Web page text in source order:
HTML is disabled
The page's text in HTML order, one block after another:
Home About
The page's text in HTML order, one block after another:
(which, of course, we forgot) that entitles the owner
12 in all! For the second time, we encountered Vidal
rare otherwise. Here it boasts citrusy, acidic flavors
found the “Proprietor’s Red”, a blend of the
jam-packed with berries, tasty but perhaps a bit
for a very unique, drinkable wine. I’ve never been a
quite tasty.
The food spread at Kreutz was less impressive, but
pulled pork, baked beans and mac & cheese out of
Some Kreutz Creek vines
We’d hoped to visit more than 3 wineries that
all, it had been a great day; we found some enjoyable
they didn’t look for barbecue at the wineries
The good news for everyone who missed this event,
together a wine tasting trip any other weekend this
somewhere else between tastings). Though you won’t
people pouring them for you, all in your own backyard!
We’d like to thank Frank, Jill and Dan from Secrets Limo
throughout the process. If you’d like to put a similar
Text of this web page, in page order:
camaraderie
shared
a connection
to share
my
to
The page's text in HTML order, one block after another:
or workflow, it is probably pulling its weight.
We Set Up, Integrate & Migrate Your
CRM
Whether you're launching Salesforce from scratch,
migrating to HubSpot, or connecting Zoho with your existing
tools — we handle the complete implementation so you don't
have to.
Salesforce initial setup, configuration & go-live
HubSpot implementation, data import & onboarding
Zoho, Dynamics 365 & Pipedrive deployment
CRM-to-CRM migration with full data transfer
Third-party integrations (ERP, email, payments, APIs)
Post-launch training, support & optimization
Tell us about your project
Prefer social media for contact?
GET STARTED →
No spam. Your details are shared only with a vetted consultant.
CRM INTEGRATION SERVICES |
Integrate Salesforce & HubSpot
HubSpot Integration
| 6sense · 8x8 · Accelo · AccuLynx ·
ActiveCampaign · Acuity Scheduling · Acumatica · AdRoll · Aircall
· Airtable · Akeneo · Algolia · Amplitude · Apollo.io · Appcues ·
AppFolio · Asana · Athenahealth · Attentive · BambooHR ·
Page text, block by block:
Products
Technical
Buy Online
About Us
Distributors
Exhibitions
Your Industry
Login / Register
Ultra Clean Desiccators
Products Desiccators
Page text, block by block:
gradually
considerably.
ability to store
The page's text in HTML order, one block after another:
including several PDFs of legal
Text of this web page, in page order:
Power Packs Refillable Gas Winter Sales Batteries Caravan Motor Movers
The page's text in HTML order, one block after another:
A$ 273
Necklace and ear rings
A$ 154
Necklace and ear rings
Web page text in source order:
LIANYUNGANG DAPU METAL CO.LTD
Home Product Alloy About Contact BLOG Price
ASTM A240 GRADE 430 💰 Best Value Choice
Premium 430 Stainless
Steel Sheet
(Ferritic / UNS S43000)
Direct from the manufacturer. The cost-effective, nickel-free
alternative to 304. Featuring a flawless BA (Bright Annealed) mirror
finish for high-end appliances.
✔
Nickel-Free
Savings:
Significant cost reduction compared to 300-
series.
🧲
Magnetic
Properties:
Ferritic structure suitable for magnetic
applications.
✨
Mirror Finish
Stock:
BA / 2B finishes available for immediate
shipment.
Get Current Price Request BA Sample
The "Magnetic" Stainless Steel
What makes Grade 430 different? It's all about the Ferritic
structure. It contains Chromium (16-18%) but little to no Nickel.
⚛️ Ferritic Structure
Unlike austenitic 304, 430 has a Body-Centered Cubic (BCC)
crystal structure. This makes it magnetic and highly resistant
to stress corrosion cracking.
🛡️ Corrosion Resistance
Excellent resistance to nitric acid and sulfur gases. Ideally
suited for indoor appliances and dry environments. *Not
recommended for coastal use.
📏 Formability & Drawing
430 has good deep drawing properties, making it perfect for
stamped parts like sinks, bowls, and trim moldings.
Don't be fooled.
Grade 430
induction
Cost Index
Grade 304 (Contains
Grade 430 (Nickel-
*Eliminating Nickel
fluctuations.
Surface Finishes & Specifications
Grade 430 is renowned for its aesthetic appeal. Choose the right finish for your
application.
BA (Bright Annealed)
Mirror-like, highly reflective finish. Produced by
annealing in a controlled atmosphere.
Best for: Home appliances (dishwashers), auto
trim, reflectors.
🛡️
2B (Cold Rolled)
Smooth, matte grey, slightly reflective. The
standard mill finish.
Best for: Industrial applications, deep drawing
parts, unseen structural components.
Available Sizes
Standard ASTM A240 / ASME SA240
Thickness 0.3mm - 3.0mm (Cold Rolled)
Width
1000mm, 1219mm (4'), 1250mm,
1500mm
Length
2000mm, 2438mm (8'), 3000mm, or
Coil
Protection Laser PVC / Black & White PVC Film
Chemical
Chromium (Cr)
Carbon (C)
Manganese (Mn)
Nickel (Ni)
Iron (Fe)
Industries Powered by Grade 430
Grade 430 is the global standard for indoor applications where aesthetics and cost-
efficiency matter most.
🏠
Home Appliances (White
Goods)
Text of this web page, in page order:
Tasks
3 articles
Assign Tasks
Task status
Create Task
——————————
▶ Instructions to follow:
Say, as a single number, how many lines of the records hold the word "Annealed".

▶ Reply to the task:
2